▸ **Aim of the task**:
Give the entries again exactly, without pictures.

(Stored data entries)
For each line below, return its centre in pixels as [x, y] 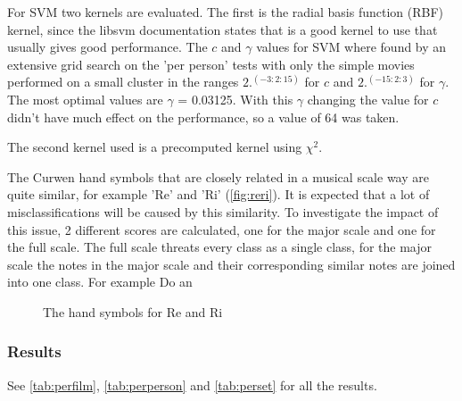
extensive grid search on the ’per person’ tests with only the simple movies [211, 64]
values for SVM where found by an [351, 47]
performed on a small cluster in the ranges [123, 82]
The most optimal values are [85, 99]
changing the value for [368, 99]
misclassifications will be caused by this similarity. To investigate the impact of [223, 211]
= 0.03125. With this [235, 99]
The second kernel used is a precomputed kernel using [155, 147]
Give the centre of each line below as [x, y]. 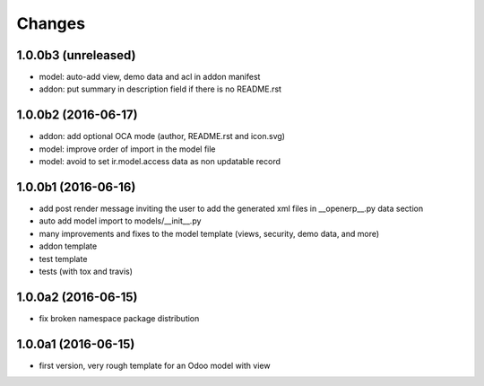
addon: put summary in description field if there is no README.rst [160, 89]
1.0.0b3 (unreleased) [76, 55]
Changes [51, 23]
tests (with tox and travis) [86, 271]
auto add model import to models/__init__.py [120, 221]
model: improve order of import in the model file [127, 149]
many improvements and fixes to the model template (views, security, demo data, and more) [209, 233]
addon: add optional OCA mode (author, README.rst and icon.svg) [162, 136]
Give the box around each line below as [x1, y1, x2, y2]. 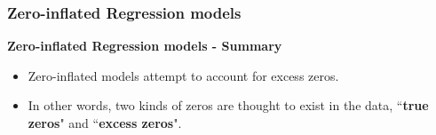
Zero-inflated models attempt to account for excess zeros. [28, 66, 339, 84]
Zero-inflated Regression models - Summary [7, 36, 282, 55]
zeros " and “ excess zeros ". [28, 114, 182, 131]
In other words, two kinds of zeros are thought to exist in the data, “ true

▸ **The completed task**:
For each line below, return its centre in pixels as [x, y] 
extensive grid search on the ’per person’ tests with only the simple movies [211, 64]
values for SVM where found by an [351, 47]
performed on a small cluster in the ranges [123, 82]
The most optimal values are [85, 99]
changing the value for [368, 99]
misclassifications will be caused by this similarity. To investigate the impact of [223, 211]
= 0.03125. With this [235, 99]
The second kernel used is a precomputed kernel using [155, 147]
Give the centre of each line below as [x, y]. 
addon: put summary in description field if there is no README.rst [160, 89]
1.0.0b3 (unreleased) [76, 55]
Changes [51, 23]
tests (with tox and travis) [86, 271]
auto add model import to models/__init__.py [120, 221]
model: improve order of import in the model file [127, 149]
many improvements and fixes to the model template (views, security, demo data, and more) [209, 233]
addon: add optional OCA mode (author, README.rst and icon.svg) [162, 136]
Give the box around each line below as [x1, y1, x2, y2]. 
Zero-inflated models attempt to account for excess zeros. [28, 66, 339, 84]
Zero-inflated Regression models - Summary [7, 36, 282, 55]
zeros " and “ excess zeros ". [28, 114, 182, 131]
In other words, two kinds of zeros are thought to exist in the data, “ true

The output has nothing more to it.